In diesem Jahr wurde erstmals in Deutschland eine interdisziplinäre S3-Leitlinie erstellt (AWMF 2015), um die wissenschaftliche Evidenz in der Behandlung des chronischen Tinnitus darzustellen.

Definition

Der Begriff „Tinnitus“ (von lateinisch tinnire = klingeln) beschreibt eine Störung, bei der Betroffene ohne einen entsprechenden externen akustischen Stimulus Geräusche wahrnehmen. Typischerweise wird Tinnitus beschrieben als ein Pfeifen, Klingeln, Brummen, Rauschen oder Zischen. Tinnitus kann ein- oder beidseitig bestehen oder wird auch von manchen Patienten als im Kopf befindlich lokalisiert. Die Lautstärke von Tinnitus variiert von Patient zu Patient sehr stark. So beschreiben manche Patienten das Geräusch knapp über der Hörschwelle während andere über eine sehr hohe Intensität ihres Tinnitus berichten. Abzugrenzen vom „chronisch-idiopathischen“ bzw. „subjektiven“ Tinnitus ist der sehr seltene objektive Tinnitus, bei dem die Ohrgeräusche durch Muskelkontrakturen der Mittelohrmuskeln oder durch Strömungsgeräusche in Blutgefäßen erzeugt werden.

Epidemiologie

Zwischen fünf und 15 Prozent der Gesamtbevölkerung berichten vom Vorliegen eines Tinnitus und etwa ein Prozent der Bevölkerung ist in der Lebensqualität durch das Ohrgeräusch erheblich belastet. Der wichtigste Risikofaktor für die Tinnitusentstehung ist Schwerhörigkeit. Männer sind häufiger betroffen als Frauen und die Prävalenz nimmt mit steigendem Lebensalter zu.

Pathophysiologie des Tinnitus

Lange wurde Tinnitus als Erkrankung des Innenohres verstanden. Es zeigte sich jedoch, dass sich Tinnitus nach Durchtrennung des Hörnerven (zum Beispiel bei der operativen Entfernung eines Akustikusneurinoms) in der Regel verschlimmert. Dies zeigt die wesentliche Bedeutung des zentralen Nervensystems für die Pathophysiologie des chronischen Tinnitus auf. Inzwischen weiß man, dass dem Tinnitus eine gesteigerte Erregung entlang der gesamten zentralen auditorischen Bahn zugrunde liegt. Diese gesteigerte Nervenaktivität entsteht – ähnlich wie bei Phantomschmerzen – als kompensatorische Reaktion auf die in den meisten Fällen vorliegende Hörminderung (zum Beispiel bei Altersschwerhörigkeit, nach Lärmexposition oder durch ototoxische Substanzen).
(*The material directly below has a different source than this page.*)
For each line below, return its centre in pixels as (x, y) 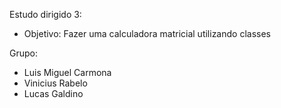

Aufgrund einer Schädigung im Innenohr erhält das Gehirn verminderte auditorische Informationen. Um diesen verminderten Input auszugleichen, werden Verstärkungsmechanismen aktiviert und es kommt zur Tinnituswahrnehmung. Das erklärt, dass der Tinnitus typischerweise auf der Seite und in dem Frequenzbereich auftritt, in dem auch die Hörstörung besteht. Hat jemand zum Beispiel einen Hörverlust im linken Ohr bei vier kHz, nimmt er typischerweise auch den Tinnituston links mit einer Frequenz von vier kHz wahr. Da somatosensorische Nervenbahnen im Hirnstamm mit der Hörbahn verschaltet werden, können auch Schmerzen und Muskelspannungsstörungen im Kiefergelenks- oder HWS-Bereich zur Aktivitätszunahme in der zentralen Hörbahn führen. Dies erklärt die klinische Beobachtung, dass auch HWS- oder Kiefergelenksbeschwerden für die Tinnitusentstehung und -wahrnehmung relevant sein können.

Patienten mit chronischem Tinnitus weisen jedoch nicht nur in auditorischen Strukturen funktionelle Veränderungen auf, sondern auch in limbischen, parietalen und frontalen Gehirnarealen. Diese Regionen stehen bei Tinnitus-patienten in intensiverer funktioneller Verbindung zur Hörrinde als bei gesunden Personen und spiegeln die Aufmerksamkeit auf den Tinnitus und die emotionale Belastung wieder (Abbildung 1).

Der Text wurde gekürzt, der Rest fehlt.